Kamashastra Discourse (Life in Ancient India)

by Nidheesh Kannan B. | 2018 | 52,434 words

This page relates ‘Works on Kamashastra (d): Ratimanjari’ of the study on Kamashastra representing the discipline of Kama (i.e., ‘sensual pleasure’). The Kamasutra of Vatsyayana from the 4th century is one of the most authoratitive Sanskrit texts belonging this genre. This study focusses on the vision of life of ancient India reflected in Kamashastra.

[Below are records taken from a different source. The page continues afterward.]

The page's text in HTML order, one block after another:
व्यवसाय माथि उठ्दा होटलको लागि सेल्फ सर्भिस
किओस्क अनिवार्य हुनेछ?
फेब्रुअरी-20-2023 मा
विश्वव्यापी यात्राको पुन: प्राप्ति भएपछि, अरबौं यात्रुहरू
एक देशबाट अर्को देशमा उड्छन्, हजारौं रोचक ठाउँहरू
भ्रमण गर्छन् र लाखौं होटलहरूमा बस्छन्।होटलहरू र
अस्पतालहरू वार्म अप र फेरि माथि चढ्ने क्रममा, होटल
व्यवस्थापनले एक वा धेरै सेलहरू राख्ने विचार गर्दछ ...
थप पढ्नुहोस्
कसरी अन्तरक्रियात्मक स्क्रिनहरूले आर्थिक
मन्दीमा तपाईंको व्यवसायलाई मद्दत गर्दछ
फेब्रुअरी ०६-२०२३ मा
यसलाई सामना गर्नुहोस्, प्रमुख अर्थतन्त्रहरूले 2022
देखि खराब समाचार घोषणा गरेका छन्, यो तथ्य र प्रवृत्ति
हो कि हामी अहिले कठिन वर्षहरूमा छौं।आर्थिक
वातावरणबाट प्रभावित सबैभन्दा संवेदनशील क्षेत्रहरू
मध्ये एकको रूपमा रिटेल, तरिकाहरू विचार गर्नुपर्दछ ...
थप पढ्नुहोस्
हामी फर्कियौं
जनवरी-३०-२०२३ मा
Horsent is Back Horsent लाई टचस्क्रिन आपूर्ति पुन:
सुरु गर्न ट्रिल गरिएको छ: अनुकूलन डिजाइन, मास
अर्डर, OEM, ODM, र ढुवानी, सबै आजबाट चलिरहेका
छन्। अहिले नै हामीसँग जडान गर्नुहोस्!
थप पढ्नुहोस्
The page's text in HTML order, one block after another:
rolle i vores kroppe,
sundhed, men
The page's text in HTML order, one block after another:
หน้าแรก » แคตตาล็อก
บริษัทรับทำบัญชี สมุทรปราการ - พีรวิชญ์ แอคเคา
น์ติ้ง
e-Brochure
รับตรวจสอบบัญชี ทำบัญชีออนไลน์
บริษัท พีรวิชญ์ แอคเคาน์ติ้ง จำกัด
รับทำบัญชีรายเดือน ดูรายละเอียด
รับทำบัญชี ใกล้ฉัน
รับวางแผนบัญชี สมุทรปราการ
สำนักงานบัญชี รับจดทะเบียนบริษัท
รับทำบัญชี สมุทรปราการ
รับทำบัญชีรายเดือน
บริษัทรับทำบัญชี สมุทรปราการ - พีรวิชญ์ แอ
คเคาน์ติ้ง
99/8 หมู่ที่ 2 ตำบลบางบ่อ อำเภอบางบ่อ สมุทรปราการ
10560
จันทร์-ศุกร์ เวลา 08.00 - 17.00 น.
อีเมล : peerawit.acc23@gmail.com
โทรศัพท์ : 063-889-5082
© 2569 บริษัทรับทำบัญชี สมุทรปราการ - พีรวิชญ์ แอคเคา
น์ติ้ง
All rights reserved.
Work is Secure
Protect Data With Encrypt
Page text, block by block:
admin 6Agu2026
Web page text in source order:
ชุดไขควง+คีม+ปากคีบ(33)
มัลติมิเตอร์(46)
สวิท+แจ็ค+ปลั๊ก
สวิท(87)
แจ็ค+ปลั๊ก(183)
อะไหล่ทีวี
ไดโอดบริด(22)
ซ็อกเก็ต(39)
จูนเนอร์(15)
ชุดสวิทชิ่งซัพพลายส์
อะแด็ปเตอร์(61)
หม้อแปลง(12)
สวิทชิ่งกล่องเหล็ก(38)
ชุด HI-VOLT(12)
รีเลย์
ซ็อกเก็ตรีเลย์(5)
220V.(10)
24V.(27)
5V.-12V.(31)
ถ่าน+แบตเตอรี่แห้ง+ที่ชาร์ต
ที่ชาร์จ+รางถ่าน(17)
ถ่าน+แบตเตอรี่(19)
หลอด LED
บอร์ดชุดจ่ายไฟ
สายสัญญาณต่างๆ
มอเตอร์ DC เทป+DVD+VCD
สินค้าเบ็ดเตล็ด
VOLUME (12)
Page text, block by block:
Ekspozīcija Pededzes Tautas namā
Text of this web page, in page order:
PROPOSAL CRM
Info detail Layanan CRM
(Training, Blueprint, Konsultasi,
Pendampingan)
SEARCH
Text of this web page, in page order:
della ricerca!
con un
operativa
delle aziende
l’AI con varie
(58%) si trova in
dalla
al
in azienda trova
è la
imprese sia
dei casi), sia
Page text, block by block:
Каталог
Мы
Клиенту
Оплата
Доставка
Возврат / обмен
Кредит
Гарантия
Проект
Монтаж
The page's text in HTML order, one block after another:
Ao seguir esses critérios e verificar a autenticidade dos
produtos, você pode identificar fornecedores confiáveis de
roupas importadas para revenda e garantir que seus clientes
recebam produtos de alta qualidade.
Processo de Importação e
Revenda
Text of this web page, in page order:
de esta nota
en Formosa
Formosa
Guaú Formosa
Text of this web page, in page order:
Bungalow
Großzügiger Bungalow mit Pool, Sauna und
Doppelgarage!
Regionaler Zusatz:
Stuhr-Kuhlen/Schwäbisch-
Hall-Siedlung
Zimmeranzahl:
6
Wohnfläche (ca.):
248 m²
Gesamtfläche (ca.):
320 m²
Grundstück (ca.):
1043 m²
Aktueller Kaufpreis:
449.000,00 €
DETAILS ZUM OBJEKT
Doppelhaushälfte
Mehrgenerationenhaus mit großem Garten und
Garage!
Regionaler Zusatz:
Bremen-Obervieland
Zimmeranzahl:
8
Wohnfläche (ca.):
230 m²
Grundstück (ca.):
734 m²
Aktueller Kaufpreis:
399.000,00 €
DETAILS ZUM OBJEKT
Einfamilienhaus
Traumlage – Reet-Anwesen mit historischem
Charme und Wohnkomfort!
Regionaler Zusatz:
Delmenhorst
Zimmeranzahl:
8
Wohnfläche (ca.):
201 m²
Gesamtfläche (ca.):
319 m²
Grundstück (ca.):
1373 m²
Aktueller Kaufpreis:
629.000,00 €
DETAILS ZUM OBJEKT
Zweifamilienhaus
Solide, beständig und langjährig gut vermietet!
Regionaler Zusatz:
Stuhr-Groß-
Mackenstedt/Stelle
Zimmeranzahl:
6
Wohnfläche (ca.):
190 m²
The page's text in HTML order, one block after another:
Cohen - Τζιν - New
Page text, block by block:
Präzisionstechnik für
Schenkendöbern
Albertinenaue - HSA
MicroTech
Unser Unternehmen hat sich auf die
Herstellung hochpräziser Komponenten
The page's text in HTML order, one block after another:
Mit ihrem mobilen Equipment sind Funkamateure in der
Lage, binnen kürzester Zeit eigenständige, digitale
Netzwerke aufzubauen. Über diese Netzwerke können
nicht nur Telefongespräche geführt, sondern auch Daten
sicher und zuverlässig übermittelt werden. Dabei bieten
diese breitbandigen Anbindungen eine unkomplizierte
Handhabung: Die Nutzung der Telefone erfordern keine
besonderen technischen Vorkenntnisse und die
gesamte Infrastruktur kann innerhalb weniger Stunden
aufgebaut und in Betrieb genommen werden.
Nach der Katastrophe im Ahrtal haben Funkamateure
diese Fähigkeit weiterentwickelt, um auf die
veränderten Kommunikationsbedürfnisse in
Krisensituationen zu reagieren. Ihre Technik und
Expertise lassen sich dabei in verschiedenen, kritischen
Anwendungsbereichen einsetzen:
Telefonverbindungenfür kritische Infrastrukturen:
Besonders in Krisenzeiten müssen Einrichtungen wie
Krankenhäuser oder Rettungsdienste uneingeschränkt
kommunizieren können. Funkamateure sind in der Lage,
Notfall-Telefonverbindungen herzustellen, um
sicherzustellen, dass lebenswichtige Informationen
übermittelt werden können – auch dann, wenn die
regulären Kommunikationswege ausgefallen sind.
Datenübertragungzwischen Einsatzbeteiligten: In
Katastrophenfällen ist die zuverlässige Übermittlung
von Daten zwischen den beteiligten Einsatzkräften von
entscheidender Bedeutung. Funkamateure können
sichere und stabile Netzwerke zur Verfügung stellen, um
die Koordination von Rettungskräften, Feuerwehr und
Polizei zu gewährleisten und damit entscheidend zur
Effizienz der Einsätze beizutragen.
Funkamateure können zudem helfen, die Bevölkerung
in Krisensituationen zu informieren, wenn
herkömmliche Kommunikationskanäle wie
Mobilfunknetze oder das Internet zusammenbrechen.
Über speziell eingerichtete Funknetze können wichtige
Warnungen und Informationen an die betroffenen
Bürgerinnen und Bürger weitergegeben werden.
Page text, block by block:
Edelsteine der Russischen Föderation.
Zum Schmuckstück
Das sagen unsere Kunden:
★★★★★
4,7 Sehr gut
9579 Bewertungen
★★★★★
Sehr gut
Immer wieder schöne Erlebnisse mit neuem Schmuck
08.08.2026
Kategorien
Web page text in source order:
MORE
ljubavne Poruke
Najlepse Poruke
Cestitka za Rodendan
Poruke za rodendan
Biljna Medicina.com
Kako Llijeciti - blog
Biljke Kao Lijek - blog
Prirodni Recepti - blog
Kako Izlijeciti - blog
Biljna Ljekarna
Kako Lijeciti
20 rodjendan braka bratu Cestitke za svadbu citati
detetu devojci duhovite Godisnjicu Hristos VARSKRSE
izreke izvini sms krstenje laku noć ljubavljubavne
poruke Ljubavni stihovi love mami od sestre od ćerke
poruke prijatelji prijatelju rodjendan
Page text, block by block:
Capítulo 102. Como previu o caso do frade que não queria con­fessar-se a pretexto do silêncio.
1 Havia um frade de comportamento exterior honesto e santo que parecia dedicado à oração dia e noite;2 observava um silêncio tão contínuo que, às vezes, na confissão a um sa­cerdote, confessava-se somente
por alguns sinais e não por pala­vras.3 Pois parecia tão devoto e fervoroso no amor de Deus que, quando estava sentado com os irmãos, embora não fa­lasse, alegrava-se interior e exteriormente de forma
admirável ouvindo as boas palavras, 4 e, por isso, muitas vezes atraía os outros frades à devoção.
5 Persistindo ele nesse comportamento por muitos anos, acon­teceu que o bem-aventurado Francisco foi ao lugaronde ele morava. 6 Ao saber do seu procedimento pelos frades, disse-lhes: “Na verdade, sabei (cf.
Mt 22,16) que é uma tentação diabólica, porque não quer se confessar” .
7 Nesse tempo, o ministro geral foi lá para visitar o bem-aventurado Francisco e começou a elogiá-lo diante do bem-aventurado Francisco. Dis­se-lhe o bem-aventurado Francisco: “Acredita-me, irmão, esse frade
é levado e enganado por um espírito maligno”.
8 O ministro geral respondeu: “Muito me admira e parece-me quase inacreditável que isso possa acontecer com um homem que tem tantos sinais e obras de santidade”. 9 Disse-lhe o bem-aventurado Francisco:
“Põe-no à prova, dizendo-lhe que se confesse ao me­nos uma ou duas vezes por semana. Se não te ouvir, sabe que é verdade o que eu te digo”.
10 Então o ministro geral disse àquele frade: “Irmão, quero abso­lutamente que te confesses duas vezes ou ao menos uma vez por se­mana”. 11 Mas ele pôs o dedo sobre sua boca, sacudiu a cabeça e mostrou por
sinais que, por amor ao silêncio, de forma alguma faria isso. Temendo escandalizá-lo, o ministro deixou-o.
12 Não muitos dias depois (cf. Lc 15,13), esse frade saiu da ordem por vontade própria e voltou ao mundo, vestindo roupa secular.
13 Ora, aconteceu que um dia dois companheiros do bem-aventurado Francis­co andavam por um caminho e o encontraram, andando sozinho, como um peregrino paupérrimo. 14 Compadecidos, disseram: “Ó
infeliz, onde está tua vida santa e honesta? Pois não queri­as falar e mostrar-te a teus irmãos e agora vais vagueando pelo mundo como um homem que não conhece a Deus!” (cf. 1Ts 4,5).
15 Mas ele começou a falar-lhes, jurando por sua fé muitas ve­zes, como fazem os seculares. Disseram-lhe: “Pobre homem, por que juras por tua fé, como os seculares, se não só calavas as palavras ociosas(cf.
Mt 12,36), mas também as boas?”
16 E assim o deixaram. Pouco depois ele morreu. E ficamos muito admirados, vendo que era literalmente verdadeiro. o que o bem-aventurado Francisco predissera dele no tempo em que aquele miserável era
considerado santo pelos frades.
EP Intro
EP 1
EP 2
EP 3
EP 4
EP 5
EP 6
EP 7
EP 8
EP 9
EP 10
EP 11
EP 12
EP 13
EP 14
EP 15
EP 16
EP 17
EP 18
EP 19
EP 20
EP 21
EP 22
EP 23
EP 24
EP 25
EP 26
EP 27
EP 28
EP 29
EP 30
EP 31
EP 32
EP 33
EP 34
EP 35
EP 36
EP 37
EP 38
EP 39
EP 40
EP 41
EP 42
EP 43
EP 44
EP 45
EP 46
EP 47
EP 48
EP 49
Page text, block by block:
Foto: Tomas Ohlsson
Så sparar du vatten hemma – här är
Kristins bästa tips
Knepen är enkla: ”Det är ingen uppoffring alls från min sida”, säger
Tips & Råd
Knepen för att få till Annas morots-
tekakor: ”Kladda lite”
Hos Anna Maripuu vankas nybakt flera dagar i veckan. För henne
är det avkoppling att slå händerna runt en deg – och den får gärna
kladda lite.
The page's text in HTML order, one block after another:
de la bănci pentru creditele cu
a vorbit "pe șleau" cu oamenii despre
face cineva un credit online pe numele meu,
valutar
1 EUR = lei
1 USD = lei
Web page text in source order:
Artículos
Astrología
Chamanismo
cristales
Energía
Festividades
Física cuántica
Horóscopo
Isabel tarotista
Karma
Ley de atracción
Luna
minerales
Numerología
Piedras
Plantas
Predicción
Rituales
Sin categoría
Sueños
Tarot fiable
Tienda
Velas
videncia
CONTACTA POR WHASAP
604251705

2. Works on Kāmaśāstra (d): Ratimañjarī

Ratimañjarī of Jayadeva is a small work on erotics, which comprises of 60 verses. Jayadeva is quite different from the author of Gītagovinda. Radhavallabh Tripathi argues: “This Jayadeva must be different from the famous saint-poet of the same name who is known to have composed one of the finest lyric poems in world literature, i.e. Gītagovindam and also it is unlikely that another Jayadeva, the well-known rhetorician and dramatist, authored this treatise on Kāmaśāstra. The author of this treatise is utterly lacking in the poetic skills and perceptions of both these Jayadevas” (2005: 46).

There are only seven short chapters in Ratimañjarī dealing with a gist of various topics on Kāmaśāstra. Of them, the first chapter deals with different kinds of women, second chapter is about the sexual behavior, where the sites of sexual instinct in different organs of female body are described. Third chapter is a general outline of sexual intercourse, where techniques of coitus and sensitive kissing parts of female body are depicted. The fourth chapter specifically deals with coitus. Characteristics of vagina and penis, characteristics of men are described in the fifth and sixth chapters. The text Ratimañjarī ends by the seventh chapter with the description of sixteen verities of sexual postures.